The current political rhetoric will move us closest to Detroit as a model for the country. It will raise taxes, drive out businesses, dry out jobs, slow up entrepreneurship, and convince brilliant foreigners not to come to the U.S. because this won’t be the best place to create jobs and wealth.

And if you want to create a country that is as dynamic as ours when we are at our best, Silicon Valley is your future rather than Detroit.

Then you want to maximize entrepreneurship. Maximize education. Have as many H1 and H2B visas as you need in order to bring smart people here. And you want to maximize the creation of really high-value jobs for everybody.

But the Palo Alto model is not the Detroit model. And we need to decide, which future do we like better? Because you can’t have both of them.

Fourth, we have enormous opportunities to fundamentally rethink disability in America. There are millions of Americans, from “workmen’s comp” to birth defects to people who have car wrecks, that could lead dramatically better and fuller lives with a capital investment, information technology, modern capability approach.
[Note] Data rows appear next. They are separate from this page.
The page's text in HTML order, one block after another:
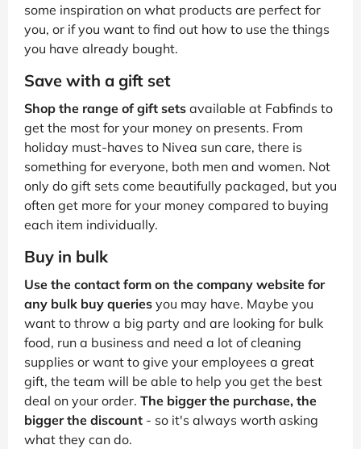
some inspiration on what products are perfect for
you, or if you want to find out how to use the things
you have already bought.
Save with a gift set
Shop the range of gift sets available at Fabfinds to
get the most for your money on presents. From
holiday must-haves to Nivea sun care, there is
something for everyone, both men and women. Not
only do gift sets come beautifully packaged, but you
often get more for your money compared to buying
each item individually.
Buy in bulk
Use the contact form on the company website for
any bulk buy queries you may have. Maybe you
want to throw a big party and are looking for bulk
food, run a business and need a lot of cleaning
supplies or want to give your employees a great
gift, the team will be able to help you get the best
deal on your order. The bigger the purchase, the
bigger the discount - so it's always worth asking
what they can do.
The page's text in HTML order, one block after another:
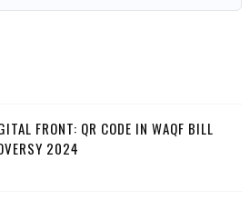
FRONT: QR CODE IN WAQF BILL
2024
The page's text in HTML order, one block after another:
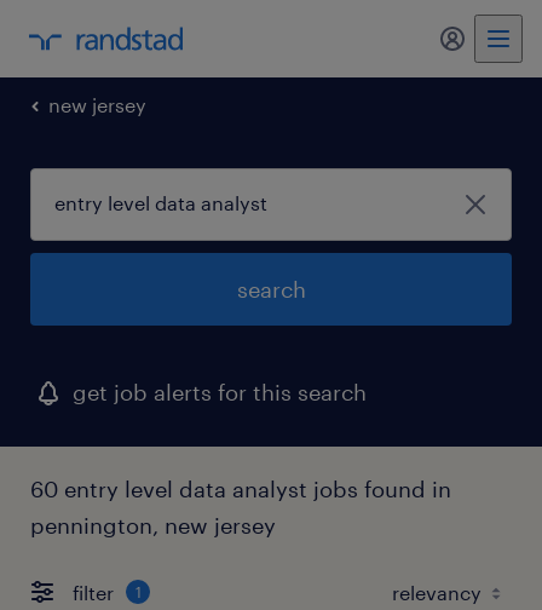
my
new jersey
search
get job alerts for this search
60 entry level data analyst jobs found in
pennington, new jersey
filter 1
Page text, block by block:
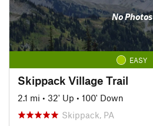
No Photos
EASY
Skippack Village Trail
2.1 mi • 32' Up • 100' Down
Skippack, PA
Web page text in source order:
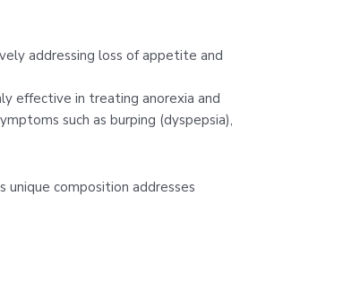
addressing loss of appetite and
effective in treating anorexia and
such as burping (dyspepsia),
composition addresses
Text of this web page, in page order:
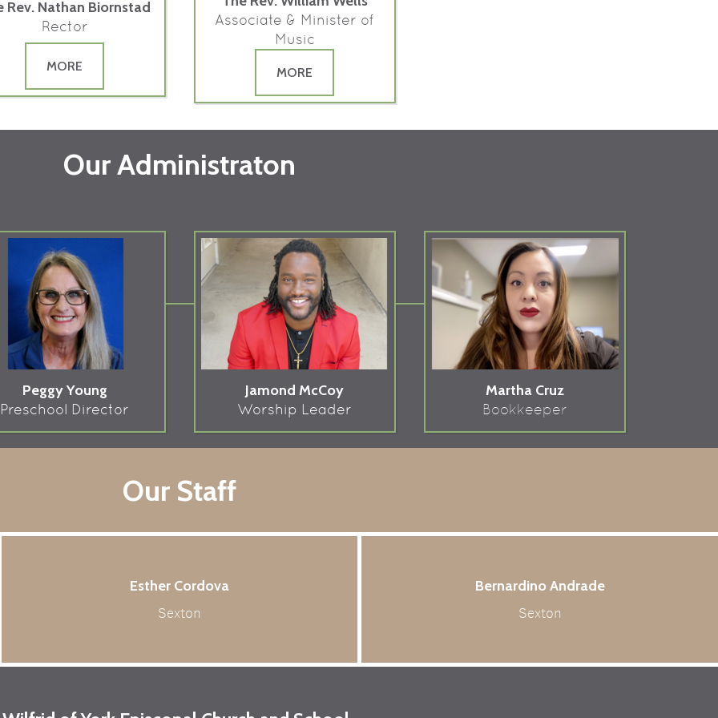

I really think that we need to fundamentally reapproach how we think about disabilities, and I don’t think that you can talk about every American pursuing happiness if we don’t do something to fundamentally rethink how we approach disabilities in America.

Fifth, I favor going back to something Congressman Jack Kempt pioneered in the late 1970s for big cities. I think that we should save Detroit, not just talk about it. And to save Detroit, you need a contract that would dramatically shrink the government. Dramatically lower taxes. They become pro-new businesses moving in, rather than anti. They enforce the rule of law by using a Giuliani-style police system. They fundamentally replace the current failed education system so that it is good to move there so that your kids can actually get a good education.

And in that kind of a setting, with that kind of a contract for local reform, I think we should have very dramatic opportunity zones, and I would be prepared to say that we ought to make it possible for all investment in Detroit—if they were prepared to adopt that level of local change—that for the next ten years, you would have a tax-free zone to invest in, that would create an Ireland kind of effect and would increase the wealth of Detroit radically. It would increase the housing value for the current homeowners and return Detroit to being one of the great cities of this country.

But it has to be a dual change. It has to be a change in the local and state governments, as well as a change in the federal government. Because if all you do is create a tax zone without these fundamental local changes, it will not work.

Sixth, and a topic that I will speak on later on this year, that requires full treatment in its own right. I just want to say that you cannot talk about ending poverty in America, and you cannot talk about helping the least-advantaged Americans and not fundamentally question the current social contract with Native Americans. We have allowed a politically controlled model of cultural isolationism—and citizens that have no private property—in which people have no rights to acquire personal wealth, no ability to rise, and it has produced a disaster.

And no one wants to talk about it because the minute you do, you are called a racist. And you are accused of intervening. And therefore, the children die.

And when you look at the difference between fetal alcohol syndrome, between Native American reservations and the rest of the country, you are 100 times more likely to have a baby damaged by fetal alcohol syndrome if you are a Native American than if you are an Asian American. 100 times. 10,000 percent. And that’s just a tragedy.

And yet, that’s not a medical problem. That’s a cultural problem. It’s a function of a society with no hope, no future, no opportunity, no wealth creation. And therefore alcoholism is a reasonable behavior. Because there is no future.

This entire topic, of the rights of Native Americans, deserves a much deeper and much more profound approach and entire wave of dialogue about it.

Finally, a similar topic that requires a dramatic approach another day. We have to fundamentally rethink prisons in America. It is totally unacceptable to put 3 million people in prison. And it is totally unacceptable to have the current prisons. You should not be in physical danger when you are a ward of the state.

We give up the prisons to the prisoners. We adopt models of enforcement that make no sense at all. We have people, theoretically, totally within our control. They aren’t learning. They aren’t being productive. They aren’t acquiring the right habits. They are dealing in drugs. There is violence. There is something fundamentally wrong with this.

And if we truly want to help people, we have to have a model that says we want you to go to college and not to go to prison. But we also have to have a model that says that if you did break the law, we want to maximize your chance to learn so that you never break the law again.

And we have clear evidence that that can be done. If you look at the work that has been done, particularly the work on faith-based prisons, like Chuck Colson and others, it is astonishing, the difference in the rate of people who are saved, who end up never going back to jail again. But it is politically incorrect.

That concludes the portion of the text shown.